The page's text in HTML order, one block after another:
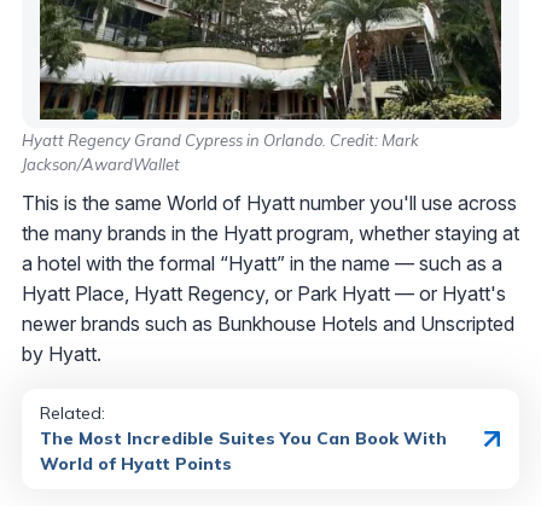
Hyatt Regency Grand Cypress in Orlando. Credit: Mark
Jackson/AwardWallet
This is the same World of Hyatt number you'll use across
the many brands in the Hyatt program, whether staying at
a hotel with the formal “Hyatt” in the name — such as a
Hyatt Place, Hyatt Regency, or Park Hyatt — or Hyatt's
newer brands such as Bunkhouse Hotels and Unscripted
by Hyatt.
Related:
The Most Incredible Suites You Can Book With
World of Hyatt Points
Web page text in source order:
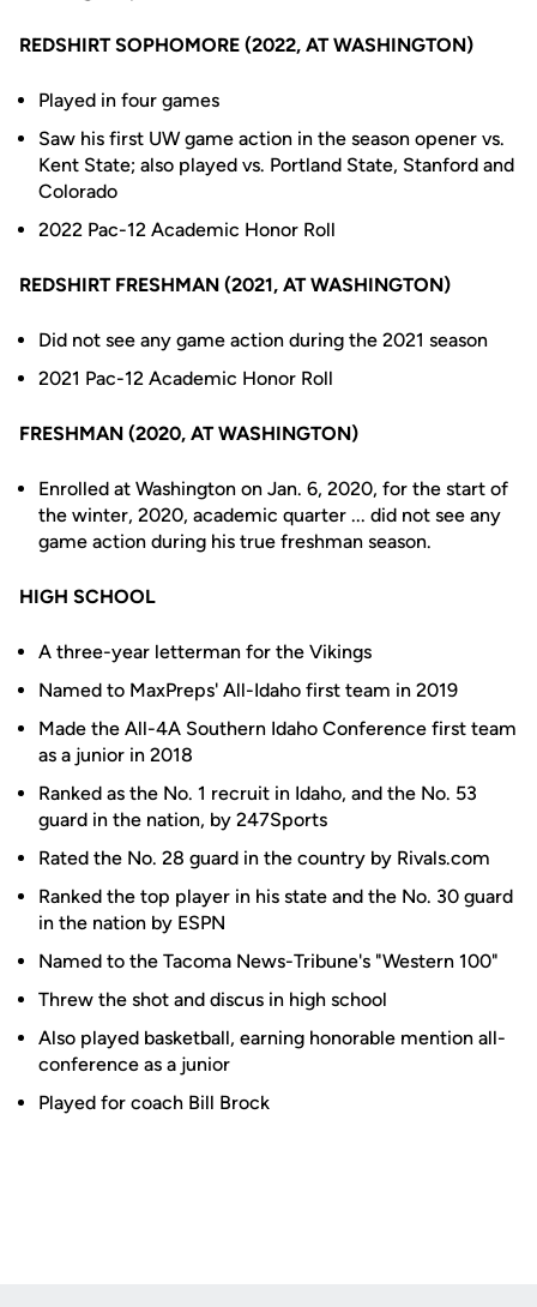
REDSHIRT SOPHOMORE (2022, AT WASHINGTON)
Played in four games
Saw his first UW game action in the season opener vs.
Kent State; also played vs. Portland State, Stanford and
Colorado
2022 Pac-12 Academic Honor Roll
REDSHIRT FRESHMAN (2021, AT WASHINGTON)
Did not see any game action during the 2021 season
2021 Pac-12 Academic Honor Roll
FRESHMAN (2020, AT WASHINGTON)
Enrolled at Washington on Jan. 6, 2020, for the start of
the winter, 2020, academic quarter ... did not see any
game action during his true freshman season.
HIGH SCHOOL
A three-year letterman for the Vikings
Named to MaxPreps' All-Idaho first team in 2019
Made the All-4A Southern Idaho Conference first team
as a junior in 2018
Ranked as the No. 1 recruit in Idaho, and the No. 53
guard in the nation, by 247Sports
Rated the No. 28 guard in the country by Rivals.com
Ranked the top player in his state and the No. 30 guard
in the nation by ESPN
Named to the Tacoma News-Tribune's "Western 100"
Threw the shot and discus in high school
Also played basketball, earning honorable mention all-
conference as a junior
Played for coach Bill Brock
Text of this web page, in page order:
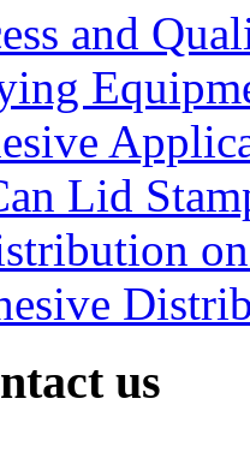
and
Lid
us

▶ Task statement:
Look through the listing above, please, and state how many lines hold the word "team"; the number alone is the answer.

▶ The answer:
2